══ EXTRACTED INFORMATION

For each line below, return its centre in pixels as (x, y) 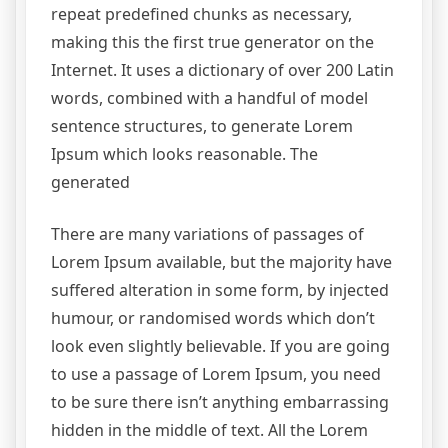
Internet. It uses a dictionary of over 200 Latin (222, 70)
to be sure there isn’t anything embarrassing (220, 402)
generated (90, 182)
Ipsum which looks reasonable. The (184, 154)
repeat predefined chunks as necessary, (201, 14)
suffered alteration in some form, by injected (220, 290)
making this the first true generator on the (212, 42)
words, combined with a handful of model (209, 98)

════

WHAT IS EXPECTED | Retype the listing above exactly as it appears, omitting the pictures.

WRITTEN SOLUTION |
For each line below, return its centre in pixels as (x, y) 
Internet. It uses a dictionary of over 200 Latin (222, 70)
to be sure there isn’t anything embarrassing (220, 402)
generated (90, 182)
Ipsum which looks reasonable. The (184, 154)
repeat predefined chunks as necessary, (201, 14)
suffered alteration in some form, by injected (220, 290)
making this the first true generator on the (212, 42)
words, combined with a handful of model (209, 98)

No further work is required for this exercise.